See, authoritarian comes from the word author. The author writes the story. Controls the plot. Names the hero. Buries the villain. That’s what all this is really about.
So when the West calls someone “authoritarian,” what they really mean is:
“How dare you try to write your own story?”
“How dare you take the pen out of our hands?”

They’ve spent five hundred years scripting the world. Europe as the protagonist. America as the redeemer. Capitalism as salvation. And everyone else? Just background characters or barbarians.
But the moment a people rise up and start to author their own history—like Cuba did, like Burkina Faso did under Sankara, like Venezuela did under Chávez—they get branded “authoritarian.” It doesn’t matter if they feed their people, end illiteracy, build free clinics, or nationalize resources for the common good. It doesn’t matter if they hold elections or write constitutions. If they write the story without Washington’s approval, the word comes down like a gavel.

Authoritarian.

Case closed. Sanction them. Bomb them.
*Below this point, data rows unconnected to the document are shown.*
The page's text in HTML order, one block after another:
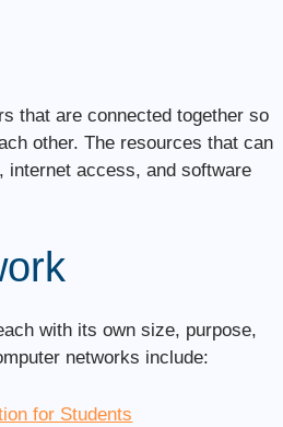
that are connected together so
other. The resources that can
internet access, and software
with its own size, purpose,
networks include:
for Students
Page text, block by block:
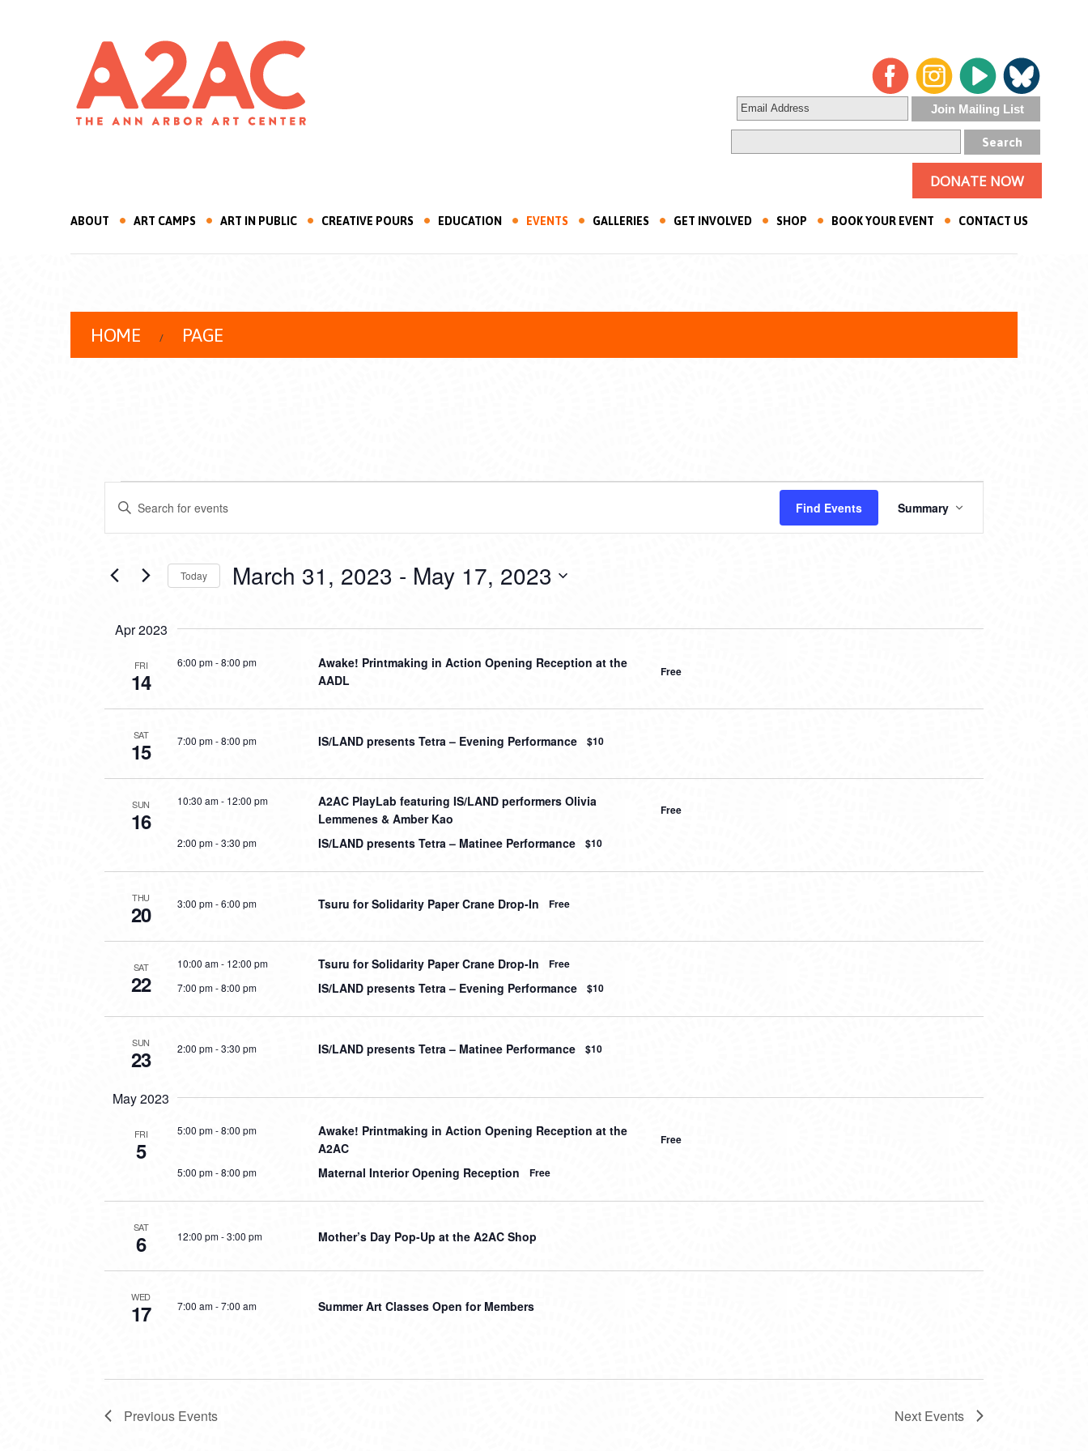
DONATE NOW
ABOUT ART CAMPS ART IN PUBLIC CREATIVE POURS EDUCATION EVENTS GALLERIES GET INVOLVED SHOP BOOK YOUR EVENT CONTACT US
HOME PAGE
EVENTS
EVENTS
SEARCH
VIEWS
NAVIGATION
Enter
Keyword.
Search
by
Find Events
VIEWS
NAVIGATION
Summary
Today March 31, 2023 - May 17, 2023
Apr 2023
FRI
14
6:00 pm-8:00 pm
Awake! Printmaking in Action Opening Reception at the
AADL
Free
SAT
15 7:00 pm-8:00 pm IS/LAND presents Tetra – Evening Performance $10
SUN
16
10:30 am- 12:00 pm
A2AC PlayLab featuring IS/LAND performers Olivia
Lemmenes & Amber Kao
Free
2:00 pm-3:30 pm IS/LAND presents Tetra – Matinee Performance $10
THU
20 3:00 pm-6:00 pm Tsuru for Solidarity Paper Crane Drop-In Free
SAT
22
10:00 am- 12:00 pm Tsuru for Solidarity Paper Crane Drop-In Free
7:00 pm-8:00 pm IS/LAND presents Tetra – Evening Performance $10
SUN
23 2:00 pm-3:30 pm IS/LAND presents Tetra – Matinee Performance $10
May 2023
FRI
5
5:00 pm-8:00 pm
Awake! Printmaking in Action Opening Reception at the
A2AC
Free
5:00 pm-8:00 pm Maternal Interior Opening Reception Free
SAT
6 12:00 pm-3:00 pm Mother’s Day Pop-Up at the A2AC Shop
WED
17 7:00 am-7:00 am Summer Art Classes Open for Members
Previous Events Next Events

Overthrow them.
Bring in the “freedom” contractors and the IMF.

Let’s keep it 100:
This has never been about freedom.
If freedom were the measure, the U.S. itself would’ve been declared a rogue regime a long time ago.
This is the country that funds genocide, locks up millions, assassinates presidents, spies on the planet, and sells democracy like it’s a goddam Big Mac.
But you’ll never hear them called authoritarian. Why?
Because they write the dictionary. They define the terms.
They get to be the authors.

And let’s be honest with ourselves—we’ve used their words before.
We fell for the trick. We slipped the word “authoritarian” into our own writing, thinking we were being clear, or critical, or precise. But we weren’t. We were repeating the enemy’s lines.
That’s on us.
This is our self-criticism.
And this is our break from that language.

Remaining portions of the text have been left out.